A workaround would be to setup a crontab to reload the interface automatically every 24 hour, but It woundn't fix the issue itself.

The issue only occurs since I updated to 23.1.

Thank you

I had the same issue on one of two boxes running in HA except I'm only ipv4.  I ended up reverting back to 22 to resolve the issue.

Two pieces of info to hopefully help the devs:
1. I run BGP between my opnsense boxes and the LAN instead of using CARP.  The box that would fail passing traffic to the WAN continued to advertise the default route via BGP and still had 0.0.0.0/0 as a zebra (K) route installed in the RIB.  Like teapot, pinging an internet address from the opnsense box results in "no route to host" even though the default is in the RIB.  Rebooting fixed the issue for a short period of time...24 hours sounds close enough but I didn't track it that close.

2.  I upgraded the day 23.1 came out and I applied the additional updates immediately when they were available.  I plan on waiting a couple weeks before upgrading again wondering if there was an issue with the original 23.1.0 upgrade path.

February 02, 2023, 08:36:26 PM #2 Last Edit: February 02, 2023, 08:42:43 PM by teapot9
The problem occured again today, I did some experiments:


  • The internet can access the firewall: I can access my webserver through HAProxy
  • Restarting the "routing" service also solves the issue
  • Unbound can still resolve DNS properly (tried with random queries to avoid cache) (configured with DNS over TLS)

For a short time after restarting the "routing" service, I could ping any IP except 8.8.8.8 ->"ping: sendto: No buffer space available".

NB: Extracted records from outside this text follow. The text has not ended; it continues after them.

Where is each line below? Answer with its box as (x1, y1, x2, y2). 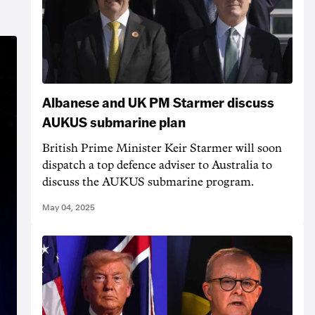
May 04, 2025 (42, 202, 95, 213)
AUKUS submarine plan (42, 112, 186, 131)
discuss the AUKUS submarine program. (42, 176, 254, 188)
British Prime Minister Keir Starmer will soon (42, 143, 282, 155)
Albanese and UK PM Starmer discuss (42, 93, 274, 112)
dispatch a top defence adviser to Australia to (42, 160, 272, 172)
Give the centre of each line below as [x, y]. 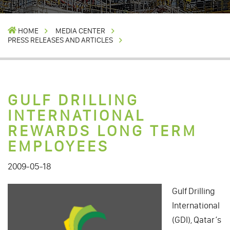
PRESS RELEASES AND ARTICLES [60, 40]
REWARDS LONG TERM [102, 131]
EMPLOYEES [59, 146]
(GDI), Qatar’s [197, 219]
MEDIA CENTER [80, 31]
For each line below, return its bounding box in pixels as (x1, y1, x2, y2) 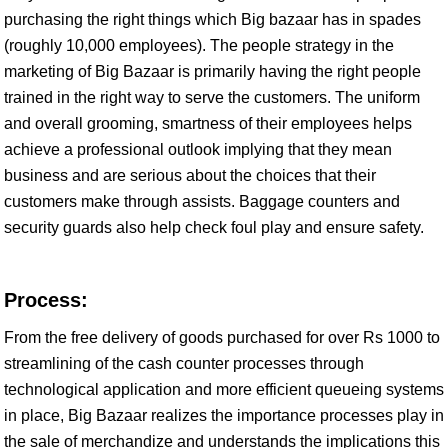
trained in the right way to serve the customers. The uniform (4, 89, 420, 106)
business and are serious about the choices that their (4, 167, 376, 184)
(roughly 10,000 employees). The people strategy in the (4, 37, 394, 54)
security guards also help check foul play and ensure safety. (4, 219, 424, 236)
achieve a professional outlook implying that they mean (4, 141, 392, 158)
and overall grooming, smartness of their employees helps (4, 115, 412, 132)
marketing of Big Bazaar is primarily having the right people (4, 63, 421, 80)
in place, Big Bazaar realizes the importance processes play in (4, 407, 444, 424)
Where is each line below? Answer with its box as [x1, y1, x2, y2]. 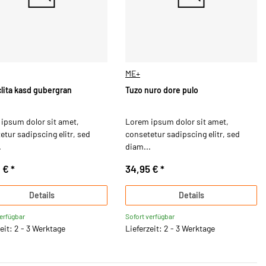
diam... [125, 141, 151, 151]
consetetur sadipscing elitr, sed [125, 128, 240, 139]
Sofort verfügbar [125, 212, 175, 221]
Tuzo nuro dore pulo [125, 85, 198, 96]
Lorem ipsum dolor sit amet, [125, 116, 229, 126]
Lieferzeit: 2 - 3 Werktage [125, 223, 215, 234]
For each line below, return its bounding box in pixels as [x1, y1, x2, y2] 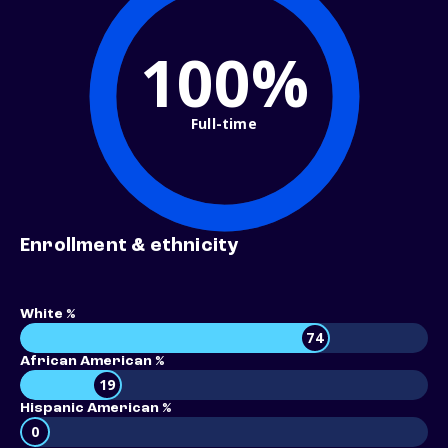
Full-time [191, 113, 257, 133]
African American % [20, 354, 164, 369]
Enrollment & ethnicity [20, 236, 239, 257]
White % [20, 307, 75, 322]
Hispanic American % [20, 401, 171, 416]
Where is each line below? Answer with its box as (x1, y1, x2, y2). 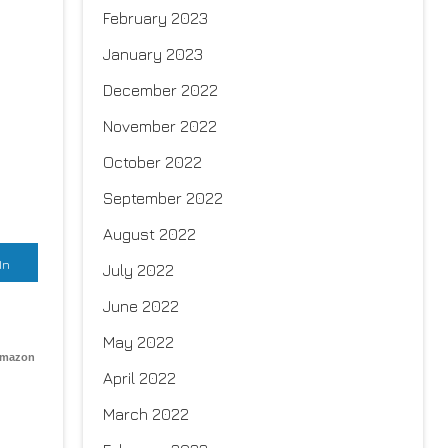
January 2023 (103, 44, 203, 63)
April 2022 (103, 368, 176, 387)
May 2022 (103, 332, 174, 351)
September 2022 (103, 188, 223, 207)
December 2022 (103, 80, 218, 99)
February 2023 (103, 8, 208, 27)
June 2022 (103, 296, 179, 315)
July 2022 (103, 260, 174, 279)
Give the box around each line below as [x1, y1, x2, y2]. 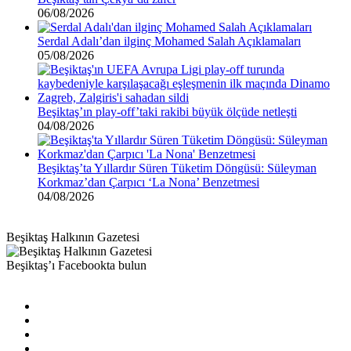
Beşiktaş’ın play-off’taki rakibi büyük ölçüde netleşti [38, 105, 297, 119]
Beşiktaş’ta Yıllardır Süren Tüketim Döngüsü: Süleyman [38, 161, 317, 175]
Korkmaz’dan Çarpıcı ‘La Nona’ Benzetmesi [38, 175, 259, 190]
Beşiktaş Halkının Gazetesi [6, 230, 139, 244]
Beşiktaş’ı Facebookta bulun [6, 259, 147, 273]
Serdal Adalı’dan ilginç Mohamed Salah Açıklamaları [38, 34, 301, 49]
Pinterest [37, 327, 79, 341]

Occurred again, nothing new except:


  • IPv6 still works, only IPv4 is affected by the problem
  • I restarted the "routing" service in anticipation of the issue 4 hour ago, still occured

Fixed after restarting "routing" service.

Hello,

I got the same issue after upgrading to 23.1 from 22.7.11.

I first the upgrade on Feb. 1st but downgraded to 22.7 when I got this error.

Then tried the upgrade yesterday Feb. 15th but got the same error so downgraded to 22.7.11 again.

I noticed this post is about the same issue: https://forum.opnsense.org/index.php?topic=32454.msg156919#msg156919

I am running Opnsense on Protecli FW2B and got Unbound Blocklist enabled.

I guess I will try again in a month or so.

Regards
Lars


Problem still occurs as of v23.1.1.

I have configured a workaround: a cron job from the UI: every 12 hours "Periodic interface reset" with parameter "wan".
This seems to prevent the issue from occuring.

Also, I do have another issue that was already occuring before upgrading to v23.1: radvd stops sending router advertisements after some time. Restarting the radvd daemon fixes the issue. Same workaround: cron job every 12 hours with a custom command "pluginctl -s radvd restart". I mention this as it could be related.

Also, I did some measurement of when the issue occurs: from 22 to 26 hours after reloading WAN or rebooting, which is why I configured the cron job every 12 hours.

I'm getting the same issue now. How are you doing the cron job? Is that defined in the WebUI or through cli?

Quote from: BurningSky on April 11, 2023, 12:13:54 PM
I'm getting the same issue now. How are you doing the cron job? Is that defined in the WebUI or through cli?

I have the following crontab in /usr/local/etc/cron.d/custom.cron:

# Reload WAN interface
30      */12    *       *       *       root    sleep 10; /usr/local/etc/rc.configure_interface wan


The sleep is to prevent interfering with Monit ping monitoring.

If you don't need the sleep, you should be able to achieve the same with a cronjob in the web UI by selecting "Periodic interface reset".

I have a similar issue, but I tried finding the way OP described to reload WAN, but no luck.

I am also trying to downgrade/revert my version, as this happened when I updated from 23.1.3_4 to 23.1.10_1, but can't figure out how to. Can someone share how they downgraded their OPNsense?

An alternative way of "restarting" I found is to re-assign the interfaces and change the Static WAN to a DHCP WAN.